------ Input data

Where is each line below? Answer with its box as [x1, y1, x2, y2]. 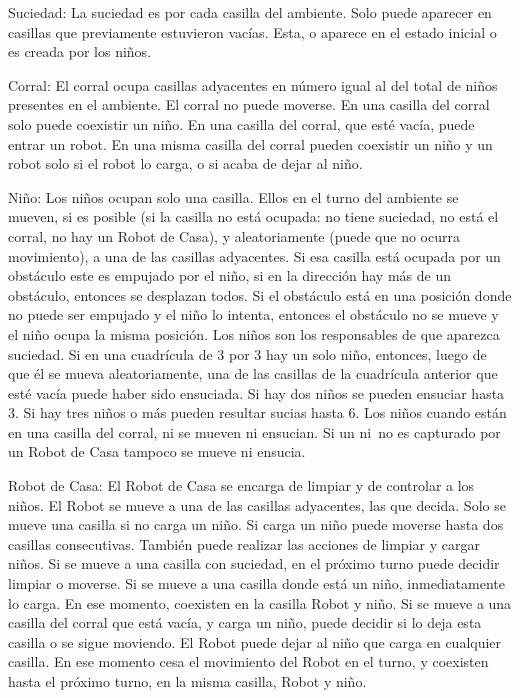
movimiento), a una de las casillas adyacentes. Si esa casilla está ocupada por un [8, 245, 501, 266]
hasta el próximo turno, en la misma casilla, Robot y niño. [8, 671, 367, 691]
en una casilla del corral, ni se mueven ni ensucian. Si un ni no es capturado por [8, 421, 501, 442]
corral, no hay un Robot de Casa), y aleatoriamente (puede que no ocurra [8, 225, 460, 246]
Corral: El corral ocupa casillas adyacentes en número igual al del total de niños [8, 74, 498, 95]
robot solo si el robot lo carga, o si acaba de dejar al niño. [8, 153, 363, 174]
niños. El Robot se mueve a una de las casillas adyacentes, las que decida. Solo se [8, 494, 506, 515]
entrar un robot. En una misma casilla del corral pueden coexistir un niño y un [8, 133, 493, 154]
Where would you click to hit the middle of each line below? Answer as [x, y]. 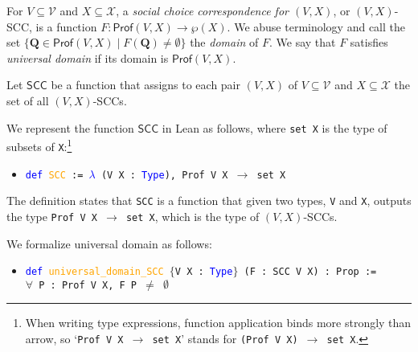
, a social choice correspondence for [202, 10]
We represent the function [70, 127]
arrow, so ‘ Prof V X [74, 338]
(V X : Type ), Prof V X [164, 175]
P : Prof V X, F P [88, 285]
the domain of [224, 42]
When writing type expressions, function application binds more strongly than [218, 323]
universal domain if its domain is [88, 57]
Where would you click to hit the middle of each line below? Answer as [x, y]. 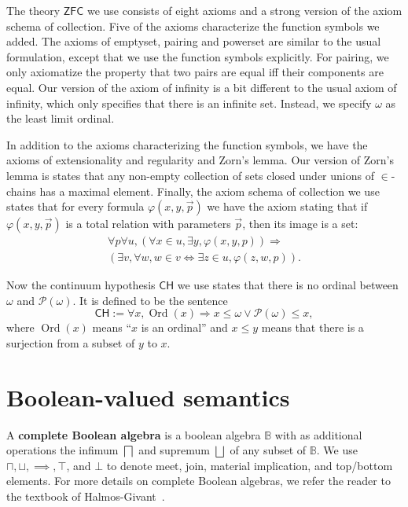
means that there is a [312, 327]
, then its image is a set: [300, 224]
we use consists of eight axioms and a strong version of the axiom [244, 10]
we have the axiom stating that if [287, 206]
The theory [33, 10]
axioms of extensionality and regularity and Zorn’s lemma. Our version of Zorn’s [200, 160]
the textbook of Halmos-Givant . [86, 496]
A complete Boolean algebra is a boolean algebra [134, 434]
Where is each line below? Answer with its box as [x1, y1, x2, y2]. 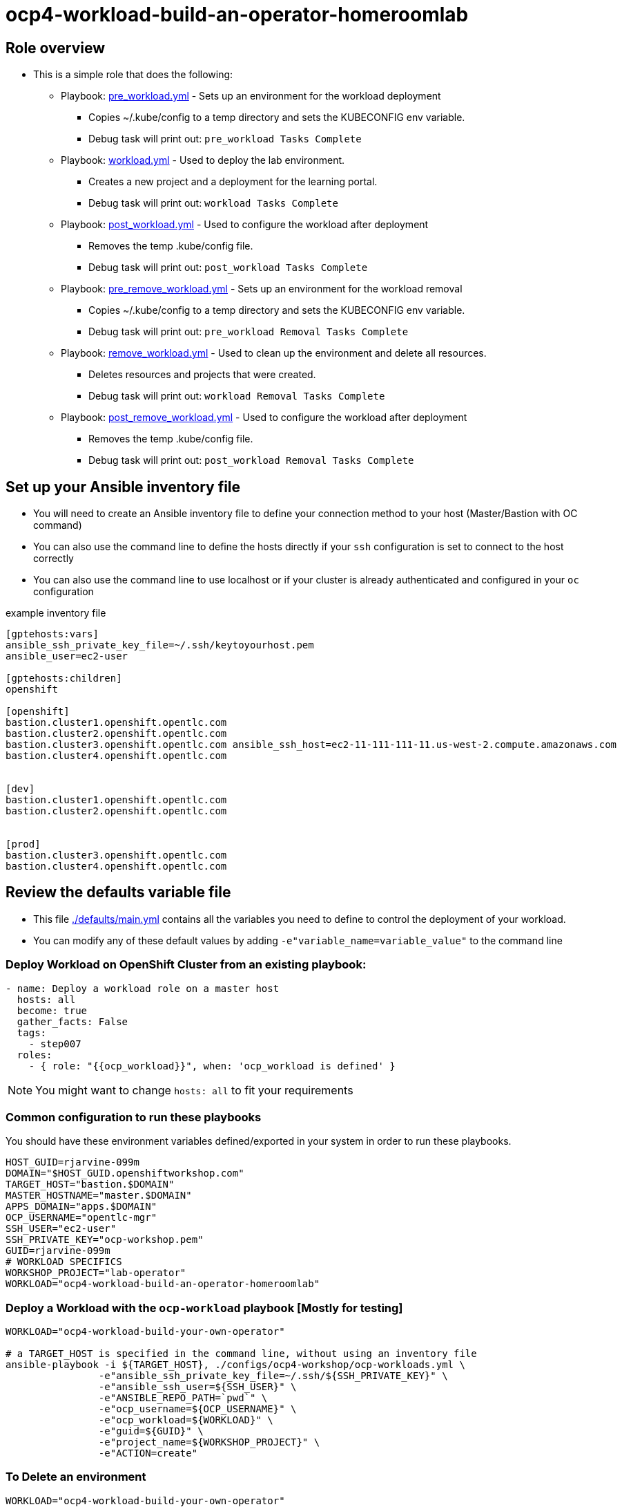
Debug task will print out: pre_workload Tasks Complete [88, 133, 362, 145]
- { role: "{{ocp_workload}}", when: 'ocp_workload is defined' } [28, 1060, 396, 1071]
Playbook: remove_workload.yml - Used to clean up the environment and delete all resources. [61, 347, 487, 359]
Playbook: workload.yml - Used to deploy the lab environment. [61, 154, 345, 167]
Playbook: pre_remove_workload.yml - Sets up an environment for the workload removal [61, 283, 463, 295]
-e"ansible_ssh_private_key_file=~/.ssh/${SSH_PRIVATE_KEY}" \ [98, 1370, 448, 1382]
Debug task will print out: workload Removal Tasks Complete [88, 390, 385, 402]
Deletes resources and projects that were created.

------------

• **Problem requirements**
The answer is the lines above from the one with "A complete Boolean" to the one with "Playbook: pre_remove_workload.yml - Sets", set down exactly, with no pictures.

• **Response to this task**
A complete Boolean algebra is a boolean algebra [134, 434]
Where is each line below? Answer with its box as [x1, y1, x2, y2]. 
Debug task will print out: pre_workload Tasks Complete [88, 133, 362, 145]
- { role: "{{ocp_workload}}", when: 'ocp_workload is defined' } [28, 1060, 396, 1071]
Playbook: remove_workload.yml - Used to clean up the environment and delete all resources. [61, 347, 487, 359]
Playbook: workload.yml - Used to deploy the lab environment. [61, 154, 345, 167]
Playbook: pre_remove_workload.yml - Sets up an environment for the workload removal [61, 283, 463, 295]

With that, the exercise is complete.